Hubungan Diplomatik Antar Negara

Sampai dengan tahun 1815 ketentuan-ketentuan yang bertalian dengan hubungan diplomatik berasal dari hukum kebiasaan. Pada kongres Wina tahun 1815 raja-raja yang ikut dalam konferensi sepakat untuk mengkodifikasi hukum kebiasaan tersebut menjadi hukum tertulis.  Dan dalam konferensi itu melahirkan naskah mengenai hirarki diplomat yang dilengkapi dengan protokol Aix-La-Chapelle tanggal 21 November 1818. Konferensi Wina tersebut pada dasarnya tidak melahirkan apa-apa, melainkan hanya mengkonversikan kebiasaan internasional mengenai hubungan diplomatik menjadi sebuah hukum tertulis.
Sejarah itu berlanjut, hingga pada akhirnya sebuah kodifikasi mengenai hubungan diplomatik terbentuk. Pada tanggal 18 April 1961 lahirlah sebuah konvensi yang hingga kini dijadikan sebagai pedoman dalam menjalankan kegiatan diplomatik. Konvensi itu adalah Vienna Convention on Diplomatic Relations 1961 atau lebih familiar dengan sebutan Konvensi Wina 1961. Terciptanya konvensi ini diikuti dengan lahirnya konvensi-konvensi lainnya terkait dengan hubungan internasional.
Meski sebuah kodifikasi tentang hubungan diplomatik telah lahir. Hukum kebiasaan dalam praktik diplomatik tidak dapat dikesampingkan. Dalam praktik hubungan diplomatik setiap negara memiliki perutusan-perutusan diplomatik (diplomatic envoys). Seperti di jelaskan di atas pada konferensi Wina 1815 lahir hirarki diplomat. hirarki tersebut kemudian disesuaikan lalu dituangkan dalam Konvensi Wina 1961 pada pasal 14 sampai 18, menurut ketentuan ini , pimpinan perutusan diplomatik terbagi dalam tiga kelompok yaitu:
1.      Duta Besar (Ambassador) atau utusan diplomatik Paus (nuncios) yang diakreditasikan kepada kepala negara  dan pimpinan perutusan lainnya yang setingkat itu.
2.      Duta, Minister dan internucious yang diakreditasikan kepada kepala Negara
3.      Kuasa Usaha (charges d’affaire) yang diakreditasikan kepada kepala negara.

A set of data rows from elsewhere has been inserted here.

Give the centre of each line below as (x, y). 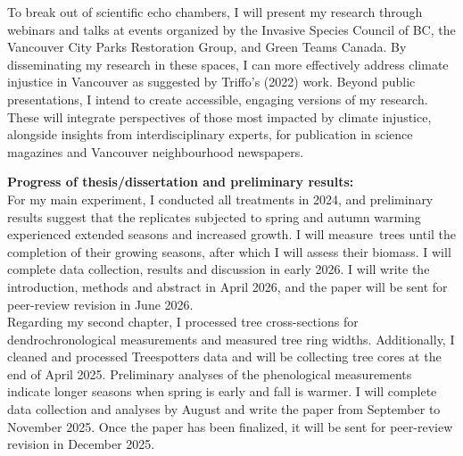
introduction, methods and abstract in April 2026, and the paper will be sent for (227, 286)
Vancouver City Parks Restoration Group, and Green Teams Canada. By (207, 47)
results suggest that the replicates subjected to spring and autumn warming (214, 216)
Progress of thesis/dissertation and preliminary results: (181, 182)
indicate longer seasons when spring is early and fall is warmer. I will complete (222, 391)
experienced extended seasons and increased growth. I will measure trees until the (232, 234)
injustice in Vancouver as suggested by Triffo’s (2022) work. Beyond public (211, 82)
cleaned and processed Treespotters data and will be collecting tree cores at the (224, 357)
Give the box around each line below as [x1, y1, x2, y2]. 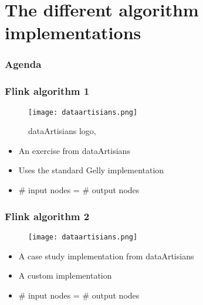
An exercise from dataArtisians [18, 144, 130, 156]
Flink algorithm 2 [5, 208, 90, 223]
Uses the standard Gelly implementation [18, 164, 164, 176]
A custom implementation [18, 269, 112, 282]
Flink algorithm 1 [5, 84, 90, 98]
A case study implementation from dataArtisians [18, 249, 194, 262]
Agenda [5, 57, 42, 71]
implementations [5, 20, 141, 44]
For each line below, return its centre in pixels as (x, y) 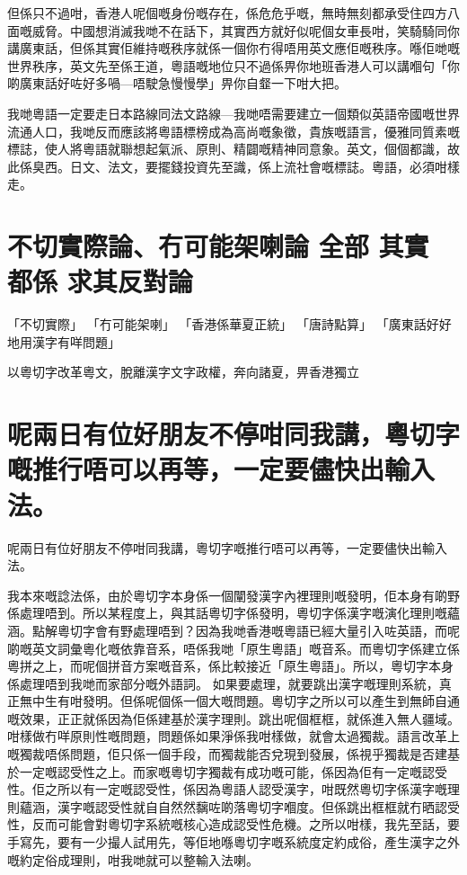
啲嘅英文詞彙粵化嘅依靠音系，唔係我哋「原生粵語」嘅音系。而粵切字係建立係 (233, 648)
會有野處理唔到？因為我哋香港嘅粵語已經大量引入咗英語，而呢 (277, 630)
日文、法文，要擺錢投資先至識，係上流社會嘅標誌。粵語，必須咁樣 (264, 166)
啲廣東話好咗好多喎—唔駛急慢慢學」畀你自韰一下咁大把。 (177, 83)
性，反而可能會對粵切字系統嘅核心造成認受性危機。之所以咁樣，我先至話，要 (233, 824)
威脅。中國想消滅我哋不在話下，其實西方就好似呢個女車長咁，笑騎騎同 (239, 30)
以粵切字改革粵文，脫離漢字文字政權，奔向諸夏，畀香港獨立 (183, 372)
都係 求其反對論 (100, 281)
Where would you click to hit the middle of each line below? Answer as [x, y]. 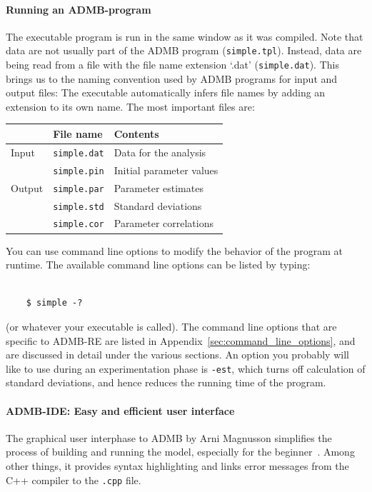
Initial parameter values [166, 170]
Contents [136, 133]
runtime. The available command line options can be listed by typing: [158, 265]
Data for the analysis [160, 152]
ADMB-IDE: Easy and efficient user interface [120, 410]
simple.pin [79, 171]
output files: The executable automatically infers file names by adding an [166, 92]
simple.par [79, 189]

Kecuali dalam masalah pengutamaan dan tata cara, tidak ada perbedaan antara pimpinan misi karena alasan penggolongannya.

Adapun urutan utusan diplomatik secara lengkap menurut kebiasaan praktik diplomatik Indonesia sesuai dengan apa yang tertuang dalam penjelasan pasal 33 UU no. 37 tahun 1999 adalah sebagai berikut:
1.      Duta Besar
2.      Minister
3.      Minister Counsellor
4.      Counsellor
5.      Sekretaris pertama
6.      Sekretaris kedua
7.      Sekretaris ketiga
8.      Atase
Urutan di atas juga merujuk pada jenjang kepangkatan dan gelar diplomatik yang diatur dengan keputusan menteri. Hal ini sesuai dengan pasal 8 UU no.37 tahun 1999. Menteri luar Negeri dapat mengangkat pejabat dari departemen dan lembaga lain untuk melaksanakan tugas-tugas seperti atase-atase teknik tersebut di atas.
A.    Pembukaan dan Pemutusan Hubungan Diplomatik
Secara umum diakui bahwa setiap negara yang merdeka dan berdaulat mempunyai right of legation. Hak legasi ini ada yang aktif yaitu hak suatu negara untuk mengakreditasikan wakilnya ke negara lain dan hak legasi pasif yaitu kewajiban untuk menerima wakil-wakil negara asing. Hak legasi ini diterima oleh konvensi havana 1928. Seperti yang tertuan dalam pasal 1-nya. Namun, pada prektiknya kini hak legasi ini sudah tidak relevan lagi karena suatu negara berdaulat bebas menetukan untuk berhubungan dengan negara mana saja. Hal ini didukung oleh pernyataan seorang pakar hukum internasional asal perancis Prof Fauchille: tidak suatu negara pun yang diharuskan menerima duta besar negara lain. Itu adalah persoalan hubungan baik dan bukan masalah hukum.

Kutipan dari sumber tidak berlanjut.